Margaret Lattimore…is a standout as Octavian. Her high mezzo is bright and trumpet-like. She soars easily into the stratosphere, as Strauss singers must, without losing volume. Lattimore also plumbs the depths of her character…she knows how to project silkiness rather than mere petulance. Lattimore is a young singer to watch.

George Bundla
Metro Times

The principal bright spot was the remarkable performance of Margaret Lattimore, as Octavian. Combining exceptional vocalism with natural acting and superb theatrical instincts the young mezzo was terrific, pulling off a difficult role without striking a single false note. The singer suggests a young Frederica von Stade in her dazzling smile, fulsome voice and charismatic stage presence. Lattimore inhabited Octavian completely, rendering the restless impetuosity of the Marschallin’s teenage lover, pulling off the gender-switch
masquerade as Mariandel in flat tones that remained humorous without being overdone, and in general giving this wayward production its finest moments.


Lawrence A. Johnson
Opera News
Dorabella, Cosí fan tutte (San Diego Opera)

Margaret Lattimore’s Dorabella is, in a generation of fabled Dorabellas, one of the most admirable, poignant and musically eloquent.

Daniel Caragia
Los Angeles Times


… .America mezzo-soprano Margaret Lattimore – a great Cenerentola here in 1996, and one of the best Dorabellas I’ve heard.

David Gregson
San Diego Magazine
Stephano, Romeo et Juliette (Washington Opera)

It didn’t seem fair that Margaret Lattimore, a young mezzo-soprano from the original cast could come onstage to deliver a show-stealing aria, in the role of Stephano, Romeo’s spunky page (a character invented for the opera). But everything about her was superb, from the subtlety of her vocal inflections to her bright, powerful, focused delivery.
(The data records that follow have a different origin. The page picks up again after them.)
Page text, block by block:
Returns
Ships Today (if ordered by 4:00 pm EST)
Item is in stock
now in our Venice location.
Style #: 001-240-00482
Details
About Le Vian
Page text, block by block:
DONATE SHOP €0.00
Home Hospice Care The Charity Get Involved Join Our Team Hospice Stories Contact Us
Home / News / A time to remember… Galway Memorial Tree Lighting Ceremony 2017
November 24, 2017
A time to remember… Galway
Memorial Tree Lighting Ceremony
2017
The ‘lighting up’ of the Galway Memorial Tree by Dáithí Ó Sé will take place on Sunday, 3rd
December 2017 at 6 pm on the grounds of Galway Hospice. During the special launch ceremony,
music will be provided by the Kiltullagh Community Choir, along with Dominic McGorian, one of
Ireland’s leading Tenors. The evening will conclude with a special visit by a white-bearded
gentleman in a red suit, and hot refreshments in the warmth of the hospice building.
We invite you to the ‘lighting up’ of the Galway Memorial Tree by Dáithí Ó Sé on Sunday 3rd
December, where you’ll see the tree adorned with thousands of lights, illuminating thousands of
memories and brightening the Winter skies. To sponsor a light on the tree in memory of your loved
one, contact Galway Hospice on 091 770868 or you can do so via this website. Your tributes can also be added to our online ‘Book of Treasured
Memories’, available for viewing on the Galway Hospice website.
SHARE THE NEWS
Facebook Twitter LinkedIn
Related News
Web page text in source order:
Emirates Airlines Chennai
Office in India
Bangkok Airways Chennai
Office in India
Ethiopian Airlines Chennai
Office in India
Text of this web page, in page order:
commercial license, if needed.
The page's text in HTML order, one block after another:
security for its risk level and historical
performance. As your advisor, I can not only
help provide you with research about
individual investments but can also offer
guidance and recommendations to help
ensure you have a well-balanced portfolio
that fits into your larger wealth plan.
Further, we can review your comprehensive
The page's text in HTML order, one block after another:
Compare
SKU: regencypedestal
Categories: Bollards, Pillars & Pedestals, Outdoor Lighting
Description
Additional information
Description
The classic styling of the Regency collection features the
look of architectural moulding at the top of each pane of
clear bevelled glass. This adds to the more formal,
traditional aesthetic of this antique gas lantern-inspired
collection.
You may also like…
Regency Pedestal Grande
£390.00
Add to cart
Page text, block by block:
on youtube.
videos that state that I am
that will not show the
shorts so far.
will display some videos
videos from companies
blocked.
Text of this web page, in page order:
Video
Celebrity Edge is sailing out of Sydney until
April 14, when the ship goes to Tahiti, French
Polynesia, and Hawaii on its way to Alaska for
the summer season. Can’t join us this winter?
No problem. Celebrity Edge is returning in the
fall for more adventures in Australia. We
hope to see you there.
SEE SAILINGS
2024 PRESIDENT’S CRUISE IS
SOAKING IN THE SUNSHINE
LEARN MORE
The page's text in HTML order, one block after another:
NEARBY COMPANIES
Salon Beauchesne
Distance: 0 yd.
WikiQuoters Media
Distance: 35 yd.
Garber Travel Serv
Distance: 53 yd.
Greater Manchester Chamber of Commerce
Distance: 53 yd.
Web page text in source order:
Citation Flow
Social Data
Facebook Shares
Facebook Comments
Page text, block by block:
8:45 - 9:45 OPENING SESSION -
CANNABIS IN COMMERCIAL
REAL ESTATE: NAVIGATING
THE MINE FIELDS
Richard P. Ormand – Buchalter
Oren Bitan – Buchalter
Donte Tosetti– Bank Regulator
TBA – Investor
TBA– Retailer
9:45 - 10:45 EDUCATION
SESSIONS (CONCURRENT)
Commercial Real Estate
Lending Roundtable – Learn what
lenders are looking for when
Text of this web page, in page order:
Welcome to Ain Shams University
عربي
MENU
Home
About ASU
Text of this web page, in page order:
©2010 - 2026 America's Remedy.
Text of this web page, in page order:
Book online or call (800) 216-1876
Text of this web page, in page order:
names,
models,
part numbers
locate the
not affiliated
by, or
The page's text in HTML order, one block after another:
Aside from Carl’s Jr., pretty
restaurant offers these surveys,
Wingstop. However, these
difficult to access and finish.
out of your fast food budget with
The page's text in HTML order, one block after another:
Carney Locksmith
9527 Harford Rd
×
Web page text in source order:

She was the highlight of the evening.


Pierre Ruhe
The Washington Post

The vocal star of the evening was the young mezzo soprano Margaret Lattimore whose singing and acting of the young page Stephano was worth sitting through the rest of it. She has a nice presence, moves well, is a good actress and sounds like a young von Stade. BRAVA! I hope the Washington Opera has the good sense to keep her on call and will someday give us her Charlotte.

Bill Russell
WFSO/FM
Sister Helen Prejean, Dead Man Walking (Austin Lyric Opera)

…… mezzo –soprano Margaret Lattimore was a vocally lustrous and theatrically convincing Sister Helen.

Mike Greeenberg
San Antonio Express-News


Sister Helen is the opera’s charismatic center, on stage for nearly the entire two acts. And Margaret Lattimore positively blazed with intensity in the role, her lovely timbre full of emotion.

Jeanne Claire van Ryzin
Austin American Statesman
Erika, Vanessa (San Diego Opera)

American mezzo-soprano Margaret Lattimore is especially effective as the much abused Erika. She produces a lovely tone and projects an utterly sympathetic image of a young girl victimized.

David Gregson
San Diego Magazine

Although the Opera is entitled Vanessa, the most beautiful music in it is given to Erika, played here by the silken-voiced Margaret Lattimore. Her aria, 'Must the Winter Come so Soon' was the vocal highlight of the evening.